The active engagement of scientists in the design and implementation of open projects is rarer, but has been shown to give rise to a similar acceleration in the production of results. Examples include the Polymath project40 in mathematics as well as the open generation of cheminformatics tools by the Blue Obelisk group41. In such cases the number of participants is smaller than in crowdsourcing projects, but that is because more is being asked of them. Similarly with our project, accelerating the research did not take thousands of participants, merely a small number of experienced, naturally motivated people. Nevertheless, many open-science projects so far have involved text- or code-based interchanges between scientists, and as such are easily achievable online.

In this Commentary we have described an example of a project involving experimental science being conducted in the open.

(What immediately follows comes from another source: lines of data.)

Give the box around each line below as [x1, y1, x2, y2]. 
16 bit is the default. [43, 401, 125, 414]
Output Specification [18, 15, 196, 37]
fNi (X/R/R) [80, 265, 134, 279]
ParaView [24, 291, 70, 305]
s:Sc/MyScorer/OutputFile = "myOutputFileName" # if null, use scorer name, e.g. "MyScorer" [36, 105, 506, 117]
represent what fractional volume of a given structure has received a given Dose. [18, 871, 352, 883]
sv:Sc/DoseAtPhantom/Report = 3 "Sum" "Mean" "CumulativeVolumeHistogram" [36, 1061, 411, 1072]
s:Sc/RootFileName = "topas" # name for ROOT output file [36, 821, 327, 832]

The other notable and pioneering example of this approach in organic chemistry is the Usefulchem project42, and in biotechnology research the CAMBIA BiOS initiative has pioneered the use of licensing to protect the usage of shared, experimental tools for the acceleration of innovation43. Inputs consisting of text-based advice were still important in the PZQ project because there was a funded kernel of activity taking place in the lab, and all data were being shared. However, what we also showed was that having effective means of sharing research data in full stimulated a distribution of the real, experimental lab work. With advances in technology, it will only become easier to collaborate in this way.

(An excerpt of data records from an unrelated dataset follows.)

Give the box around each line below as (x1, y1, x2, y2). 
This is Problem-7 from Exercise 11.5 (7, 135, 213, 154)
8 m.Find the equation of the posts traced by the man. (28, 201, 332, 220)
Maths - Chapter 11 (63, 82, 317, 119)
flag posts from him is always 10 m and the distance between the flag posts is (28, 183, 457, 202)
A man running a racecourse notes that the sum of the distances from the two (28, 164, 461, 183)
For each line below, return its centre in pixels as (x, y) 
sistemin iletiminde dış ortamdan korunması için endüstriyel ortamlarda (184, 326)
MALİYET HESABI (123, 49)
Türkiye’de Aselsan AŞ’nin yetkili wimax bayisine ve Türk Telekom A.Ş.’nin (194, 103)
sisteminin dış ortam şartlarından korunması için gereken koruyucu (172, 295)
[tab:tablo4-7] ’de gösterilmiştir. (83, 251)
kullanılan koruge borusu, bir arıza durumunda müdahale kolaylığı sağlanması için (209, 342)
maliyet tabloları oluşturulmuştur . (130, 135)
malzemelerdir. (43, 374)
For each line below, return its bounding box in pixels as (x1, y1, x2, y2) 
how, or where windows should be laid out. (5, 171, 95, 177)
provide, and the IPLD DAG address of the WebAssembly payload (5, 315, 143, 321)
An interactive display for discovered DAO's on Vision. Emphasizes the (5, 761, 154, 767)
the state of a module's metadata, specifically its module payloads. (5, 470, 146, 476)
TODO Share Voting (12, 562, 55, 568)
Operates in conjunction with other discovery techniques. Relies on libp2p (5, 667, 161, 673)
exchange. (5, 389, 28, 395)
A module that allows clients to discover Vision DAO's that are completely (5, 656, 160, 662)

The advantages of openness

The crucial message of the open project is this: the research was accelerated by being open. Experts identified themselves, and spontaneously contributed based on what was being posted online. The research therefore inevitably proceeded faster than if we had attempted to contact people in our limited professional circle individually, in series. Perhaps this is not surprising, but if it is the case that 'none of us is as smart as all of us' and if we wish to reach scientific goals quickly, why is so much science not practised this way?

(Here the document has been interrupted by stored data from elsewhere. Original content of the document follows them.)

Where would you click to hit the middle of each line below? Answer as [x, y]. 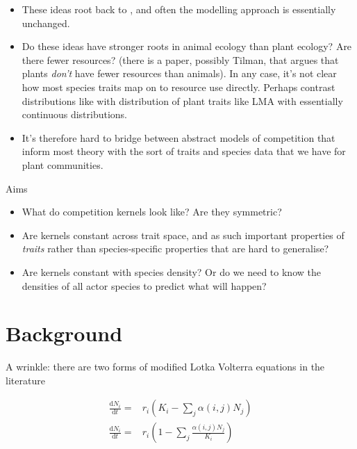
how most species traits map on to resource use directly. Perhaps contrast [178, 87]
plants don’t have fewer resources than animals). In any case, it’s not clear [179, 73]
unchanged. [46, 23]
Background [64, 333]
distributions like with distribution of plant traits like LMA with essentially [182, 100]
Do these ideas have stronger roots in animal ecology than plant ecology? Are [187, 46]
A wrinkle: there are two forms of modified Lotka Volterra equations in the [165, 367]
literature [25, 380]

Besides speed, there are several other advantages of conducting science in the open. The process is transparent, meaning the public can be assured that funding for science, arising from their taxes, is being used responsibly and there is no suggestion of political interference in the scientific process44. Secondly, in open projects everything is available on the web; the project need not cease with the graduation of students, the termination of a grant or the demise of a principle investigator. Funding for the kernel effort of such a project, crucial in generating activity to which others may respond, can leverage extra input that is unfunded, and this should be attractive for funding agencies keen to maximize the impact of the relevant science. Open science is subject to the most rigorous peer review because the review process never ends, essentially because there will always be a commenting function on results, and a mechanism for the community to police those comments. The results of open science, freely available on the web, can still be published in pre-publication peer-reviewed journals that accept work that has previously been made public, because this serves as an important mechanism to summarize the research for future participants, and to reward those who have contributed with authorship along a traditional model.

Open-source drug discovery?

Although this project essentially involved open sourcing process chemistry, one cannot help but ask the question: what about open-source drug discovery? The potential impact of an open approach on the pharmaceutical industry should not be underestimated. Although there is interest in 'open innovation' in this industry (because of its current crisis regarding weak pipelines of new drugs and falling revenues) it is not clear that the science will be conducted open to the outside world45. There has been discussion of open-source drug discovery46,47,48,49,50,51,52, but no coordinated efforts at compound discovery. Whether completely open-science efforts can provide a complementary — yet disruptive — alternative to the traditional process of drug discovery is the next interesting question. That the answer is unclear makes it worth trying.